(Items from a data source)
---+---

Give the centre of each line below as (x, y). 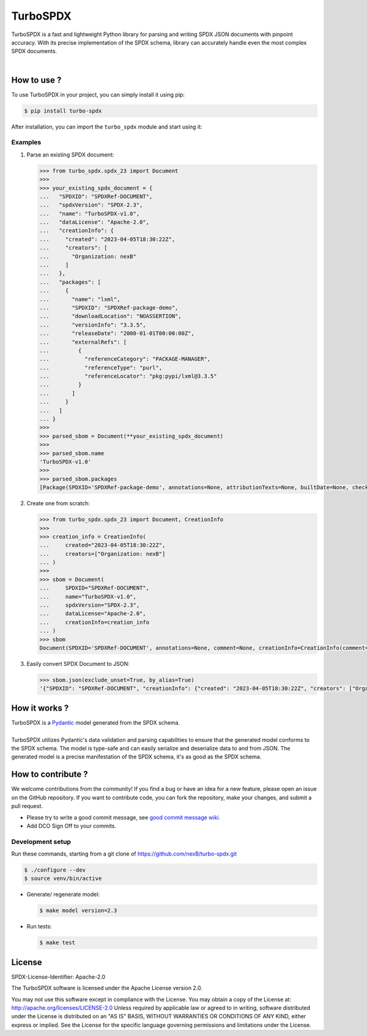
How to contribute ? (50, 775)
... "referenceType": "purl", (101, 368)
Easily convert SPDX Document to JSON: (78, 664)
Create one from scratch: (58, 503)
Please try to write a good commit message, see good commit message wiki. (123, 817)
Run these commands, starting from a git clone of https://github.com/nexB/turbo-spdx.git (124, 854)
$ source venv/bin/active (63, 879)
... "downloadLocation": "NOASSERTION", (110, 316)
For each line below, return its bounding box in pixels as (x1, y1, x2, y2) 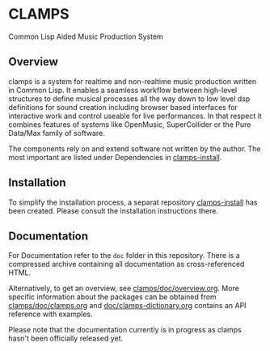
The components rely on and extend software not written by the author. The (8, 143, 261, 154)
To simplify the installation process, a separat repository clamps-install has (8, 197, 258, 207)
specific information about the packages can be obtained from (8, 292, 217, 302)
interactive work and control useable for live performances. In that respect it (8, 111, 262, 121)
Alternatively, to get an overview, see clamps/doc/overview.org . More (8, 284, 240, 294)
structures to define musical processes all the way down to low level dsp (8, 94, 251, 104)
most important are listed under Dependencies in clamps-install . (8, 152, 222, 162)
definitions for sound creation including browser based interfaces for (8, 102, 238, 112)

---+---

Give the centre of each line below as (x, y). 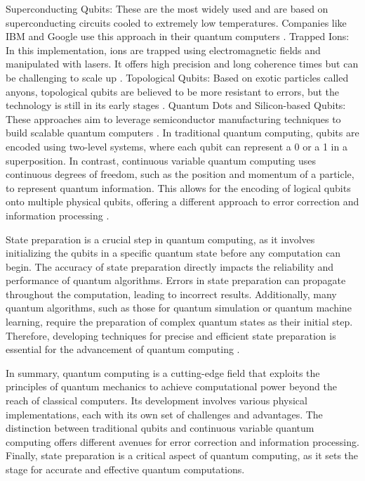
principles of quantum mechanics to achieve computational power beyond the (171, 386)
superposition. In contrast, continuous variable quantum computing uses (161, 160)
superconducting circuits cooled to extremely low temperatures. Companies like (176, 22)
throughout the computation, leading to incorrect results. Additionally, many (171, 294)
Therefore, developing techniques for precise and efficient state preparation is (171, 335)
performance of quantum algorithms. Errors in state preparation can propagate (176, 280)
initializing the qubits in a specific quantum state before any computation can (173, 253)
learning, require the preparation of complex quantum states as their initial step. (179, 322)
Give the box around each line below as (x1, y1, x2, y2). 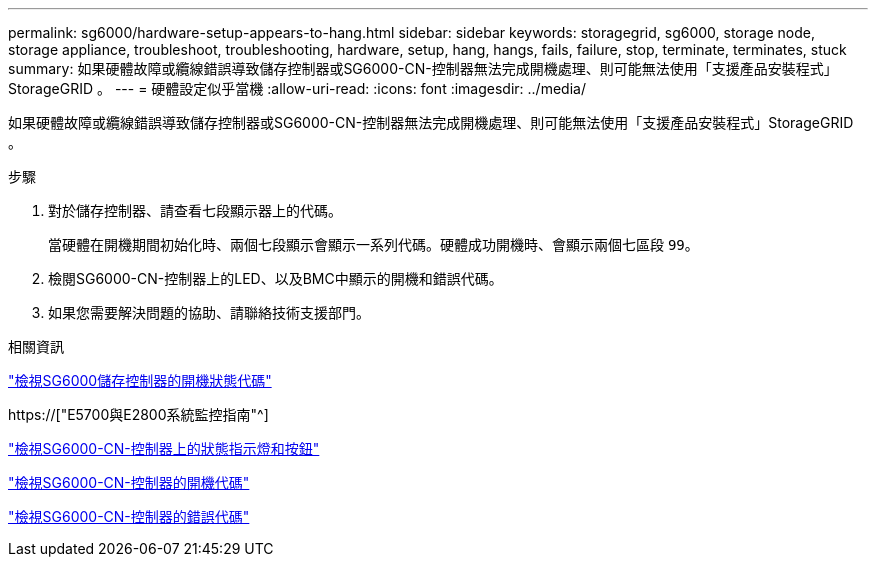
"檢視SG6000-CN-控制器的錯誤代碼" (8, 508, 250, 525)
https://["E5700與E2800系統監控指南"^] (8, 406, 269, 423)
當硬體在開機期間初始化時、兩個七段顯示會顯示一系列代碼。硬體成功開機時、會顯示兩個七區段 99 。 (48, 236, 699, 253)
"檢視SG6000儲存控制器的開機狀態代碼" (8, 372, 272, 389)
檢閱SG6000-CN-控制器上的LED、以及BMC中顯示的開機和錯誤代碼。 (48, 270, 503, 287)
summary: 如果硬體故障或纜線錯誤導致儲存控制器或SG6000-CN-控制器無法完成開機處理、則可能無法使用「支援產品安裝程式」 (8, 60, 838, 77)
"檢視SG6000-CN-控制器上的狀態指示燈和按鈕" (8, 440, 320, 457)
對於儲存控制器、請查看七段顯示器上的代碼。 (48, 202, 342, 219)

---+---

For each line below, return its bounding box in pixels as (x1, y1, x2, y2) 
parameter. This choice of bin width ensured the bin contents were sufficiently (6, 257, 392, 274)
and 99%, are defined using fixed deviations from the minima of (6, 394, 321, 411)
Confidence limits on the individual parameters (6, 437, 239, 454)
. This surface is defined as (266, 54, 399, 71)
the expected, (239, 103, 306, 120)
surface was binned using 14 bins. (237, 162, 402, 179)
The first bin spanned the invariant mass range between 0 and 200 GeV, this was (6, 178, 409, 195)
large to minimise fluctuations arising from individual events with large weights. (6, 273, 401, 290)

---+---

— The problem —
Taking the records above, retype every line from the one with "superposition. In contrast, continuous" down to the one with "throughout the computation, leading", exactly and with nothing else.

— Task output —
superposition. In contrast, continuous variable quantum computing uses (161, 160)
superconducting circuits cooled to extremely low temperatures. Companies like (176, 22)
throughout the computation, leading to incorrect results. Additionally, many (171, 294)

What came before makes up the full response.